* WHAT YOU ARE ASKED TO DO
With the images left out, print all of the records below exactly.

(Beginning of SUPPLIED ENTRIES)

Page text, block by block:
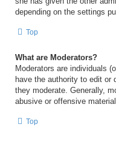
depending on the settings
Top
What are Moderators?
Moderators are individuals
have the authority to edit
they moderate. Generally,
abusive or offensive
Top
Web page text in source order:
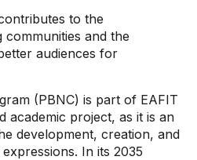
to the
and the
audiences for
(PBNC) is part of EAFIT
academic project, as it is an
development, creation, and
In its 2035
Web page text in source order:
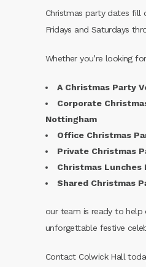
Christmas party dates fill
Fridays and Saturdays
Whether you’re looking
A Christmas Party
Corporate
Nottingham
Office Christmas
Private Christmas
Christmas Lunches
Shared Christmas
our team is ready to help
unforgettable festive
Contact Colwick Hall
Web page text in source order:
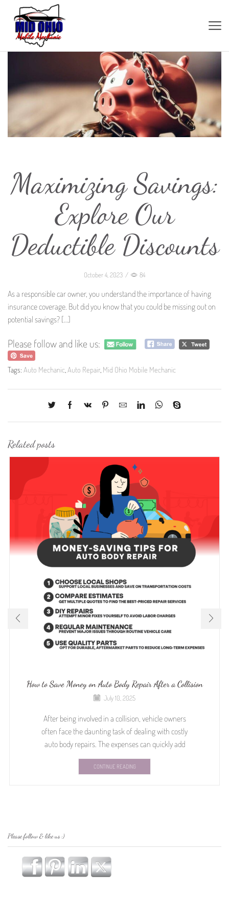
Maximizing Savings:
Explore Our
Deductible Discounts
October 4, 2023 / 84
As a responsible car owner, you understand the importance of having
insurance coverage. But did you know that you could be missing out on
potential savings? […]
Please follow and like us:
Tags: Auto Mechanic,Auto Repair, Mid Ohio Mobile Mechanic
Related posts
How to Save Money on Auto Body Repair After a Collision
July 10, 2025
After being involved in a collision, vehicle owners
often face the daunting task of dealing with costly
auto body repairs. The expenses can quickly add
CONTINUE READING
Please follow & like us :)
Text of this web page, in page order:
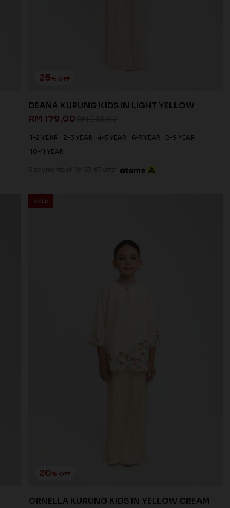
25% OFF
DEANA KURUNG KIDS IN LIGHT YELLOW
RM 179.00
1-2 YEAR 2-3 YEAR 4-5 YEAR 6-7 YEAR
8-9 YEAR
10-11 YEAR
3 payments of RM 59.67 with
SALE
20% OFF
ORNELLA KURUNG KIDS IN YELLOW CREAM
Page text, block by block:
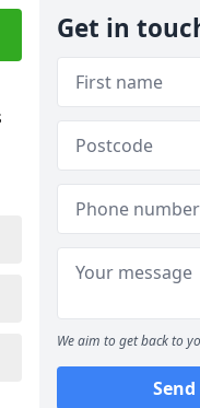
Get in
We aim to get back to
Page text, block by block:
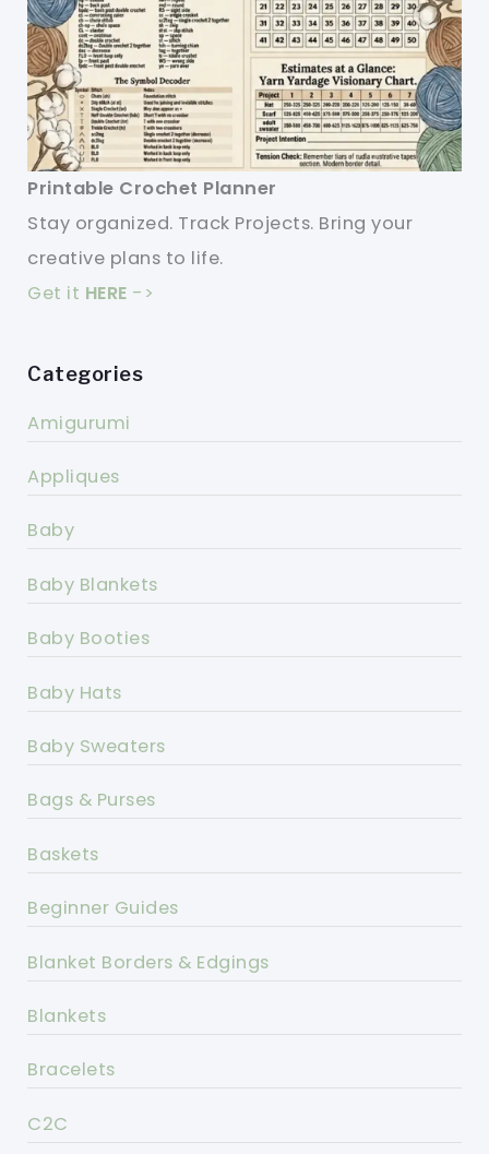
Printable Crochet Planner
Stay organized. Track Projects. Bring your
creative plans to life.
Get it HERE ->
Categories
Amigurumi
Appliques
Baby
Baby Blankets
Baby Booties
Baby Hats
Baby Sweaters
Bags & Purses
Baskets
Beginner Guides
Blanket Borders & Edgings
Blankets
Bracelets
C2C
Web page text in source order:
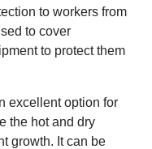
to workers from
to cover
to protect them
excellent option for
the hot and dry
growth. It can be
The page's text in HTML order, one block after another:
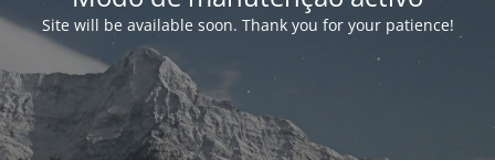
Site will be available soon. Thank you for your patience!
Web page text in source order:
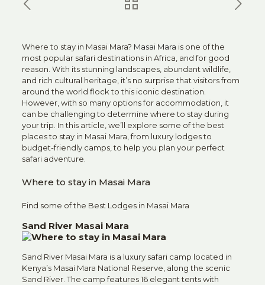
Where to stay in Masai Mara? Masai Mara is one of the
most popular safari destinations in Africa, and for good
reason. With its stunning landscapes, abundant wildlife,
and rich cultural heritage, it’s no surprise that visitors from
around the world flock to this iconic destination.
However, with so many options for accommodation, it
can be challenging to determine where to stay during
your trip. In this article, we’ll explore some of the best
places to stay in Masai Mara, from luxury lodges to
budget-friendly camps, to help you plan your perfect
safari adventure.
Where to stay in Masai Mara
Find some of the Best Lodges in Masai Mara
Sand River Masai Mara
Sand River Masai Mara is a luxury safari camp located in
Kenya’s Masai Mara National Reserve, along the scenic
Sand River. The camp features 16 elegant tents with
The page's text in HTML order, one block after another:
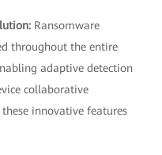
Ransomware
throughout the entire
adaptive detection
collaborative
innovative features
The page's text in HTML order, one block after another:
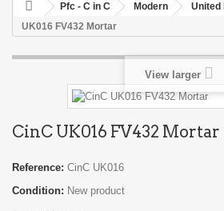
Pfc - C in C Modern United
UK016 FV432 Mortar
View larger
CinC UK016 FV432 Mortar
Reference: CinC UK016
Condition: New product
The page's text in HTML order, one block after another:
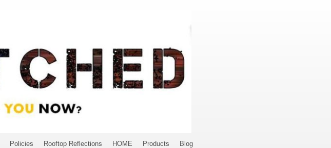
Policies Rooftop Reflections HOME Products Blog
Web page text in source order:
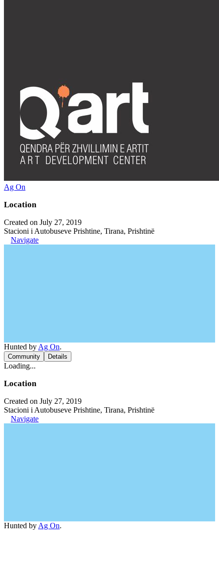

(End of SUPPLIED ENTRIES)

* RESPONSE TO THE EXERCISE
Page text, block by block:
depending on the settings
Top
What are Moderators?
Moderators are individuals
have the authority to edit
they moderate. Generally,
abusive or offensive
Top
Web page text in source order:
to the
and the
audiences for
(PBNC) is part of EAFIT
academic project, as it is an
development, creation, and
In its 2035
Web page text in source order:
Christmas party dates fill
Fridays and Saturdays
Whether you’re looking
A Christmas Party
Corporate
Nottingham
Office Christmas
Private Christmas
Christmas Lunches
Shared Christmas
our team is ready to help
unforgettable festive
Contact Colwick Hall
Web page text in source order:
Maximizing Savings:
Explore Our
Deductible Discounts
October 4, 2023 / 84
As a responsible car owner, you understand the importance of having
insurance coverage. But did you know that you could be missing out on
potential savings? […]
Please follow and like us:
Tags: Auto Mechanic,Auto Repair, Mid Ohio Mobile Mechanic
Related posts
How to Save Money on Auto Body Repair After a Collision
July 10, 2025
After being involved in a collision, vehicle owners
often face the daunting task of dealing with costly
auto body repairs. The expenses can quickly add
CONTINUE READING
Please follow & like us :)
Text of this web page, in page order:
25% OFF
DEANA KURUNG KIDS IN LIGHT YELLOW
RM 179.00
1-2 YEAR 2-3 YEAR 4-5 YEAR 6-7 YEAR
8-9 YEAR
10-11 YEAR
3 payments of RM 59.67 with
SALE
20% OFF
ORNELLA KURUNG KIDS IN YELLOW CREAM
Page text, block by block:
Get in
We aim to get back to
Page text, block by block:
Printable Crochet Planner
Stay organized. Track Projects. Bring your
creative plans to life.
Get it HERE ->
Categories
Amigurumi
Appliques
Baby
Baby Blankets
Baby Booties
Baby Hats
Baby Sweaters
Bags & Purses
Baskets
Beginner Guides
Blanket Borders & Edgings
Blankets
Bracelets
C2C
Web page text in source order:
to workers from
to cover
to protect them
excellent option for
the hot and dry
growth. It can be
The page's text in HTML order, one block after another:
Site will be available soon. Thank you for your patience!
Web page text in source order:
Where to stay in Masai Mara? Masai Mara is one of the
most popular safari destinations in Africa, and for good
reason. With its stunning landscapes, abundant wildlife,
and rich cultural heritage, it’s no surprise that visitors from
around the world flock to this iconic destination.
However, with so many options for accommodation, it
can be challenging to determine where to stay during
your trip. In this article, we’ll explore some of the best
places to stay in Masai Mara, from luxury lodges to
budget-friendly camps, to help you plan your perfect
safari adventure.
Where to stay in Masai Mara
Find some of the Best Lodges in Masai Mara
Sand River Masai Mara
Sand River Masai Mara is a luxury safari camp located in
Kenya’s Masai Mara National Reserve, along the scenic
Sand River. The camp features 16 elegant tents with
The page's text in HTML order, one block after another:
Ransomware
throughout the entire
adaptive detection
collaborative
innovative features
The page's text in HTML order, one block after another:
Pfc - C in C Modern United
UK016 FV432 Mortar
View larger
CinC UK016 FV432 Mortar
Reference: CinC UK016
Condition: New product
The page's text in HTML order, one block after another:
Policies Rooftop Reflections HOME Products Blog
Web page text in source order:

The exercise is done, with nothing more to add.